# GOAL OF THE EXERCISE:
Scan the lines below for "India" and copy the matches.

-.-.-

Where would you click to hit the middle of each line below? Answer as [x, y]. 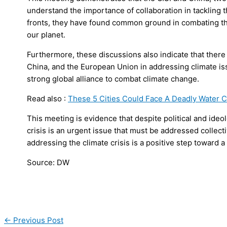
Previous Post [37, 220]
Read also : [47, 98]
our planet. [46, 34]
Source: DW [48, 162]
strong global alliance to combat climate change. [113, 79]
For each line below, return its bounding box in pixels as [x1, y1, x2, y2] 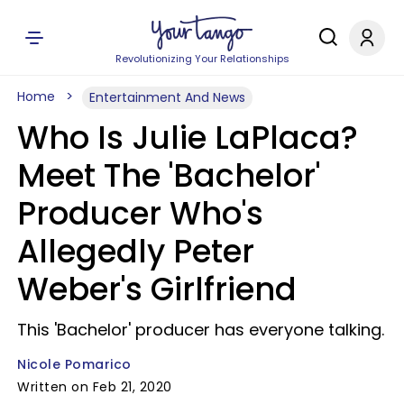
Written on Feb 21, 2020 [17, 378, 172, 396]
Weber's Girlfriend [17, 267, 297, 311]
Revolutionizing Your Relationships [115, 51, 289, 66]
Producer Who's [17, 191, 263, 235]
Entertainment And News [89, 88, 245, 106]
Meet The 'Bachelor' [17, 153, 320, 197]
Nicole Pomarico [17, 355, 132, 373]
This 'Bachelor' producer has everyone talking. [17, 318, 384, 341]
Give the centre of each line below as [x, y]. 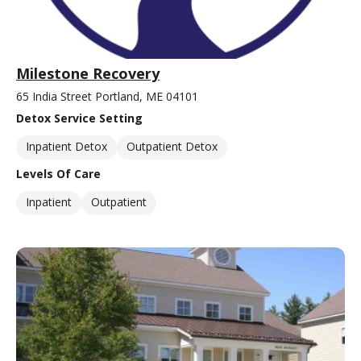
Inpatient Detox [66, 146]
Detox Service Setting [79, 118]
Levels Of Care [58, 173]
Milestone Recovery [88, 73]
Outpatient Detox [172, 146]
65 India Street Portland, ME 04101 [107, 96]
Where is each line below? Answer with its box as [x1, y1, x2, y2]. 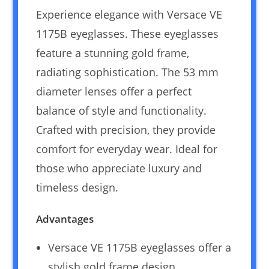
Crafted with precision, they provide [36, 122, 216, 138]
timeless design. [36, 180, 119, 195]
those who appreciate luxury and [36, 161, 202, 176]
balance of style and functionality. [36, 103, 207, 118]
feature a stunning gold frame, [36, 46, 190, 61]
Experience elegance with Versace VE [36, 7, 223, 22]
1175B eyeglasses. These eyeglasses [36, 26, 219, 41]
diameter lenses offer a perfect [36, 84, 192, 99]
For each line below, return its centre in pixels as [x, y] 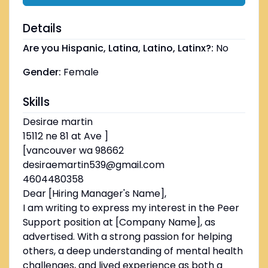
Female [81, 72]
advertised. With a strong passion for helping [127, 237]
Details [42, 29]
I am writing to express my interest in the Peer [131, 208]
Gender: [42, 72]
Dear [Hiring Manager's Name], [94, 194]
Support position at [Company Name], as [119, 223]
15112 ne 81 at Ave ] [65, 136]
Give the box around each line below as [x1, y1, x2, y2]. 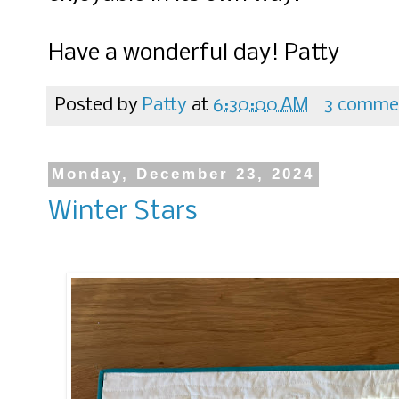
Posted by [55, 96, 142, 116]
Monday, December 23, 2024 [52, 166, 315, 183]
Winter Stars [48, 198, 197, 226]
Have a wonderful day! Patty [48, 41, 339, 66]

-.-.-

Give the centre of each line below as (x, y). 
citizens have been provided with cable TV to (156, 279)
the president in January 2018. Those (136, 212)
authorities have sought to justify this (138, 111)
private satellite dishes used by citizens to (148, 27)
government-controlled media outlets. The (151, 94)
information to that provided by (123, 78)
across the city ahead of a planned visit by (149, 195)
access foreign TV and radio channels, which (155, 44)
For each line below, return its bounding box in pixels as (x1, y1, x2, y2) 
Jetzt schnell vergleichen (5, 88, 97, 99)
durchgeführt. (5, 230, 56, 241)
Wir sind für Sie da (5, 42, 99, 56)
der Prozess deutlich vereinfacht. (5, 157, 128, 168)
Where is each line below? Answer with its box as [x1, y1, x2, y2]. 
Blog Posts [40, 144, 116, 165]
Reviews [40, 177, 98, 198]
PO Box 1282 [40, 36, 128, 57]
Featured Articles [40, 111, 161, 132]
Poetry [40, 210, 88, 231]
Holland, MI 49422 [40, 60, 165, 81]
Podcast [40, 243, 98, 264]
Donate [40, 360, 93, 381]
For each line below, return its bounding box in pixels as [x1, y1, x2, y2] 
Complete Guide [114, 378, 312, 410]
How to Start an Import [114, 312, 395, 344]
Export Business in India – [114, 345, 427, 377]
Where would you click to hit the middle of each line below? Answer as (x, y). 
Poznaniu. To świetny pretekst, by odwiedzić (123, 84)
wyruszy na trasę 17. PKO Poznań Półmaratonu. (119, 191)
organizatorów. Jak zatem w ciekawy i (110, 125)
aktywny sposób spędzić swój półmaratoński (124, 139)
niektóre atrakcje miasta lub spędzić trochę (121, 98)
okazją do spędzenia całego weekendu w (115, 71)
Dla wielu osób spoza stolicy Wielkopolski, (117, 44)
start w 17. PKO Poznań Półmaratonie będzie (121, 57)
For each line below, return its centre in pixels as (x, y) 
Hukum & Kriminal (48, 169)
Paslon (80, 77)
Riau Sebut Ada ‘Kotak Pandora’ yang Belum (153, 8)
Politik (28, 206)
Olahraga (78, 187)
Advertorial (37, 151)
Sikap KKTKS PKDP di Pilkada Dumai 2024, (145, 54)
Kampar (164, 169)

-.-.-

# SOLVED EXERCISE:
65 India Street Portland, ME 04101 [107, 96]
Export Business in India – [114, 345, 427, 377]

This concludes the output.